Reblogged from Education Week by Kyle Redford

I get frustrated when teachers are encouraged to make school “fun”. Go ahead and debate me, but I think “fun” is a term better used for the playground than the classroom. Teachers who promise to make school fun are like parents who want to be friends with their children. Sure, I am all for fun (and friends), but in the appropriate context. Learning can and should be engaging, exciting, compelling, stimulating, satisfying, inspiring, imaginative and even pleasurable. But fun? A teacher’s main job is to help students become more competent, confident and curious. Fun rarely delivers on those goals. Words matter. The word “fun” can trivialize the serious work related to learning and confuse teaching with entertaining.

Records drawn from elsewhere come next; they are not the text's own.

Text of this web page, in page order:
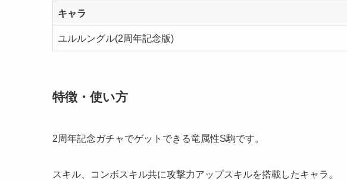
キャラ
ユルルングル(2周年記念版)
特徴・使い方
2周年記念ガチャでゲットできる竜属性S駒です。
スキル、コンボスキル共に攻撃力アップスキルを搭載したキャラ。
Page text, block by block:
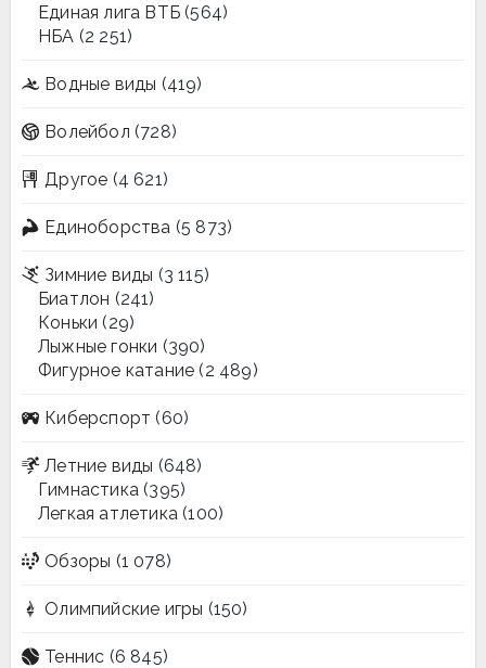
Единая лига ВТБ (564)
НБА (2 251)
Водные виды (419)
Волейбол (728)
Другое (4 621)
Единоборства (5 873)
Зимние виды (3 115)
Биатлон (241)
Коньки (29)
Лыжные гонки (390)
Фигурное катание (2 489)
Киберспорт (60)
Летние виды (648)
Гимнастика (395)
Легкая атлетика (100)
Обзоры (1 078)
Олимпийские игры (150)
Теннис (6 845)

Just to be clear, I want my students to enjoy school as much as any other teacher and I do not believe that teachers should try to convert every moment into a measurable learning opportunity. I believe in the importance of play during the school day. Likewise, being creative, passionate and enthusiastic about our teaching certainly helps to make it more effective. But the word fun aptly describes recess, end-of-day dance parties, Jeopordy quizzes, field games, and holiday celebrations — things that punctuate and support learning, but do not define it.

Let’s admit it, learning is sometimes uncomfortable. That is okay.